Ike’s secret visit to Rochester

Ike’s secret visit to Rochester

Former President Dwight D. Eisenhower and Bob Hope, center, take part in the September 1965 groundbreaking for Eisenhower College in Seneca Falls. Also pictured, from left, are John Rosenkrans, New York Gov. Nelson Rockefeller, Earl McGrath and Scott Skinner. (Photo: File photo 1965)

As seen in The Presidential Visits Series in its entirety: James Monroe to Donald Trump, 16 sitting presidents have definitely visited Rochester. Can we now add President Dwight Eisenhower who sometime between 1958 and 1960 almost surely met with senior management at Kodak on a classified trip with no public appearances?

Recently, we received a letter from Scott D. Hicks who grew up in Brighton and now lives in Vermont.  Scott read  October 23rd and 24th, 1952 when Ike and Adlai were in town back to back. And School 29. and offered a testimonial that his father, Dr. H. Frank Hicks Jr., an engineer at Kodak, was told of the visit that — apparently — remained entirely secret until 2011.

In non-exhaustive research, Michael Nighan and myself found no written evidence of the trip. Hicks was not himself at the meeting but was later told of its existence. As far as we know no eyewitnesses have written of Eisenhower’s visit. Ultimately, right now, we can’t — and probably never can — absolutely verify that Ike was here. But based upon Hick’s reputable career at Kodak, there is no reason to discount his account.

For further possible evidence,  in 1999 Rochester History published Richard E. Holl’s “Marion B. Folsom and The Rochester Plan of 1931.”  Folsom had been the Kodak Treasurer but resigned to become the Secretary of Health Education and Welfare in Eisenhower’s cabinet from 1955 to 1958.  In 1958, Folsom was back at Kodak. Perhaps one secondary aspect of the Rochester trip was the opportunity for Eisenhower and Folsom to meet.

— from Scott D. Hicks

My father, Dr. H. Frank Hicks, Jr., told me in 2011 that President Eisenhower had visited Eastman Kodak sometime between 1958 and 1960. It may have been a classified trip with no public appearances. The purpose of the trip, according to my father, was to meet with senior management at Kodak to discuss the development of the camera system for the Gambit seriesof reconnaissance satellites. The Gambit satellites carried America’s first high resolution cameras in space. The first successful launch was in July, 1963. The Gambit program was highly classified until 2011. In September of that year the National Reconnaissance Office held an event at the National Air and Space Museum in Washington, D.C. to celebrate the 50th anniversary of the NRO, and to declassify the Gambit and Hexagon reconnaissance satellite programs. My father was invited to attend, along with about 4,000 other people, because he had been the program manager at Kodak responsible for the design, manufacture, and deployment of the Gambit camera systems. He was allowed to invite one guest to the dinner, so I went with him. After the dinner he told me that President Eisenhower had met with senior management at Kodak during his visit to Rochester.

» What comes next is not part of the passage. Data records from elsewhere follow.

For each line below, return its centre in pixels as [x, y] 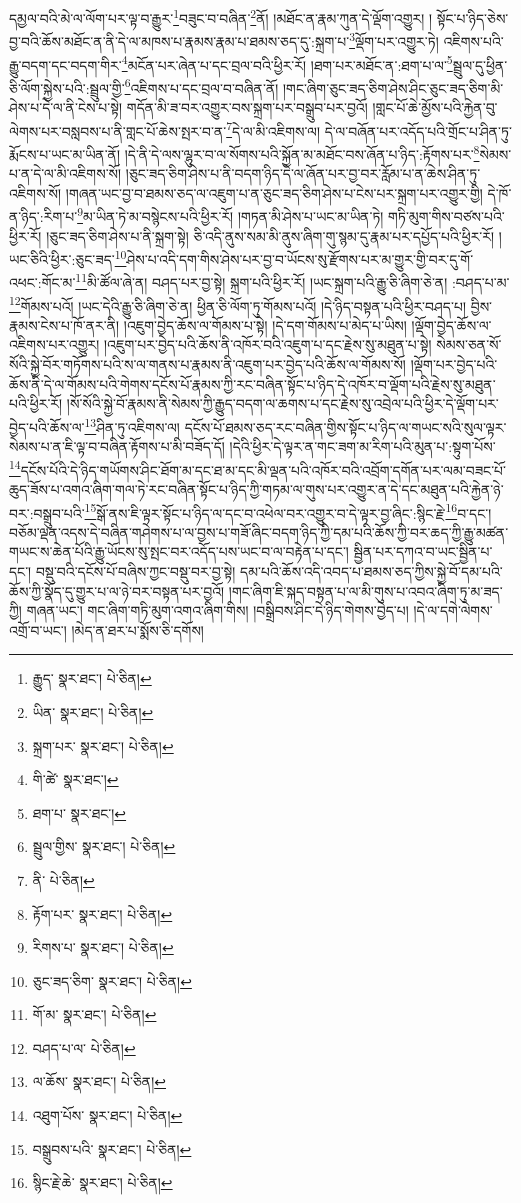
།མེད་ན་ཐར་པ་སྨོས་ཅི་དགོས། [137, 629]
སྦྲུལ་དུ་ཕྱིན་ [480, 64]
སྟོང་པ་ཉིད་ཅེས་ [472, 17]
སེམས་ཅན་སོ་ [469, 344]
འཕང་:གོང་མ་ [42, 282]
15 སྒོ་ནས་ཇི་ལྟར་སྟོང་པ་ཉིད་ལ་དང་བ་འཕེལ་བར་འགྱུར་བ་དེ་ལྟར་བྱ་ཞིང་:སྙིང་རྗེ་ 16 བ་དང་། [288, 511]
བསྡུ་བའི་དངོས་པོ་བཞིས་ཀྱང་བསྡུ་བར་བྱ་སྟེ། [135, 570]
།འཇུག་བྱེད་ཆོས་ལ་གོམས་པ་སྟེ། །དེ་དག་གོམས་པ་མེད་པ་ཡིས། [265, 324]
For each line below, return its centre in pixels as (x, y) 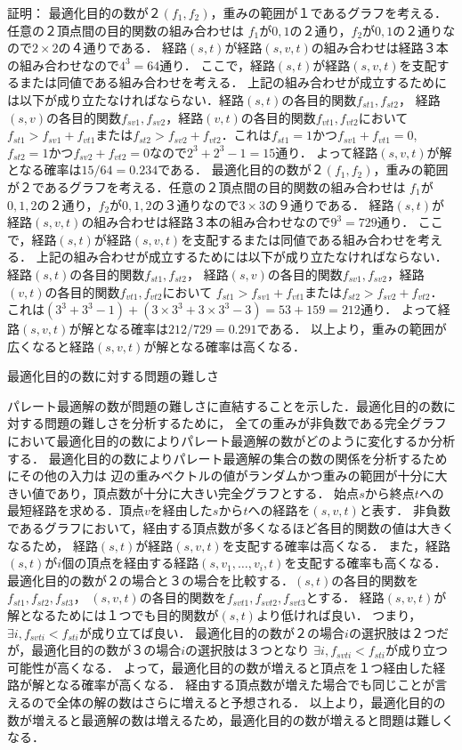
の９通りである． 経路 (330, 204)
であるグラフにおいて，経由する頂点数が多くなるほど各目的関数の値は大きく (231, 528)
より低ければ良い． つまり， (339, 615)
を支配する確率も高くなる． (365, 563)
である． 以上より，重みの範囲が (352, 329)
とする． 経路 (345, 597)
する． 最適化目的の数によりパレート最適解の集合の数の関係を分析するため (227, 458)
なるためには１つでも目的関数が (125, 615)

I know that the visit occurred sometime between March, 1958, and the end of Eisenhower’s term as President in January, 1961 because my father’s assignment to lead Kodak’s portion of the reconnaissance camera program began in March, 1958. It was not called Gambit at the time. That code name came later, probably in 1960. My dad said that in 1960 after Gary Powers was shot down in his U-2 spy plane over the Soviet Union, the spy satellite program “went black” which meant that discussion about the work was highly restricted. He was prohibited from discussing the project even if he was asked to do so by most senior management at Kodak.

At his inauguration as the University’s sixth president on May 17, 1963, W. Allen Wallis presents an honorary degree to former president of the United States Dwight Eisenhower. Wallis, an economist and statistician, had been a special assistant to Eisenhower during Eisenhower’s second presidential term. Eisenhower had also been a university president himself—Columbia’s 13th president, from 1948 until 1953. Appearing on either side of Eisenhower and Wallis are Joe Howland, professor of radiation biology (left), and Gilbert McCurdy, a University trustee. (rochester.edu}

Until 2011 my father was never allowed to tell anyone outside of the program about his work, including my mother, my siblings, and me. All we knew at the time was that he was working on classified government projects that had something to do with defense. My mother passed away in 1999 never knowing what her husband had worked on for so many years. He had to travel frequently, especially to California. My mother took care of their three children by herself for many weeks every year in the 1950s and 60s.

At the NRO dinner in 2011 we were able to spend some time with Leslie Mitchell, who I believe was the lead engineer on the team that designed the Gambit camera system. Leslie and his wife Lillian were some of my parents’ closest friends. Les passed away in 2012.

One of the rare projects that my dad was able to talk about while it was going on were the Lunar Orbiter missions to the moon in 1966 and 1967. Under the direction of Dr. William Feldman Kodak engineers designed and manufactured the camera system for the five Lunar Orbiters that photographed about 99% of the lunar surface. The primary purpose was to identify sites where the Apollo astronauts could land.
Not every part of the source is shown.